━━ Study material

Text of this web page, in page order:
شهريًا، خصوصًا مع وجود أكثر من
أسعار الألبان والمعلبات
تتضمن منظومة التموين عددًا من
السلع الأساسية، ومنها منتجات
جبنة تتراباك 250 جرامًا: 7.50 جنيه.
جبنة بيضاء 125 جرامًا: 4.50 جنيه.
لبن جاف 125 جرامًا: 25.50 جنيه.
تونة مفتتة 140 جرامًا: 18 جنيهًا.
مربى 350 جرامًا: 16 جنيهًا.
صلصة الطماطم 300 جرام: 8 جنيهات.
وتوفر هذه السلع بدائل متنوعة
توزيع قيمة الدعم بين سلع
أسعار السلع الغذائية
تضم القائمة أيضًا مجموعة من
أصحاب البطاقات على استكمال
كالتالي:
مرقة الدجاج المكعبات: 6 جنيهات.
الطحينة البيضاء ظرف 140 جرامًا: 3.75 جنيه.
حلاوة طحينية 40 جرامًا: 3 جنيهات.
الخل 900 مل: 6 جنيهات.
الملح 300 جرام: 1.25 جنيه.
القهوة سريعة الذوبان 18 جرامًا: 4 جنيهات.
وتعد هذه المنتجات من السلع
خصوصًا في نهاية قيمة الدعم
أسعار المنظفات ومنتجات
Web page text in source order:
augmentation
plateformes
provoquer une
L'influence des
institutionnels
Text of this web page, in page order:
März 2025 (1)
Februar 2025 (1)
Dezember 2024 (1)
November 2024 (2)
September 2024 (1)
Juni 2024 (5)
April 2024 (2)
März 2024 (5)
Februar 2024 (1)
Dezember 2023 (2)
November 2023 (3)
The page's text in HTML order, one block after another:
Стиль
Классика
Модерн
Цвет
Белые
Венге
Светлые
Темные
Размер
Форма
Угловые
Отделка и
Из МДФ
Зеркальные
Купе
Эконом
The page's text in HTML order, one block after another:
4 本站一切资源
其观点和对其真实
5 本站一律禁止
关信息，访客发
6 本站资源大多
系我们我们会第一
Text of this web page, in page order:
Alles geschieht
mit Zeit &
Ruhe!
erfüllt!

━━━━

** Task requirements **
Your task is to set down all of the entries exactly as they appear.

** Exercise answer **
Text of this web page, in page order:
شهريًا، خصوصًا مع وجود أكثر من
أسعار الألبان والمعلبات
تتضمن منظومة التموين عددًا من
السلع الأساسية، ومنها منتجات
جبنة تتراباك 250 جرامًا: 7.50 جنيه.
جبنة بيضاء 125 جرامًا: 4.50 جنيه.
لبن جاف 125 جرامًا: 25.50 جنيه.
تونة مفتتة 140 جرامًا: 18 جنيهًا.
مربى 350 جرامًا: 16 جنيهًا.
صلصة الطماطم 300 جرام: 8 جنيهات.
وتوفر هذه السلع بدائل متنوعة
توزيع قيمة الدعم بين سلع
أسعار السلع الغذائية
تضم القائمة أيضًا مجموعة من
أصحاب البطاقات على استكمال
كالتالي:
مرقة الدجاج المكعبات: 6 جنيهات.
الطحينة البيضاء ظرف 140 جرامًا: 3.75 جنيه.
حلاوة طحينية 40 جرامًا: 3 جنيهات.
الخل 900 مل: 6 جنيهات.
الملح 300 جرام: 1.25 جنيه.
القهوة سريعة الذوبان 18 جرامًا: 4 جنيهات.
وتعد هذه المنتجات من السلع
خصوصًا في نهاية قيمة الدعم
أسعار المنظفات ومنتجات
Web page text in source order:
augmentation
plateformes
provoquer une
L'influence des
institutionnels
Text of this web page, in page order:
März 2025 (1)
Februar 2025 (1)
Dezember 2024 (1)
November 2024 (2)
September 2024 (1)
Juni 2024 (5)
April 2024 (2)
März 2024 (5)
Februar 2024 (1)
Dezember 2023 (2)
November 2023 (3)
The page's text in HTML order, one block after another:
Стиль
Классика
Модерн
Цвет
Белые
Венге
Светлые
Темные
Размер
Форма
Угловые
Отделка и
Из МДФ
Зеркальные
Купе
Эконом
The page's text in HTML order, one block after another:
4 本站一切资源
其观点和对其真实
5 本站一律禁止
关信息，访客发
6 本站资源大多
系我们我们会第一
Text of this web page, in page order:
Alles geschieht
mit Zeit &
Ruhe!
erfüllt!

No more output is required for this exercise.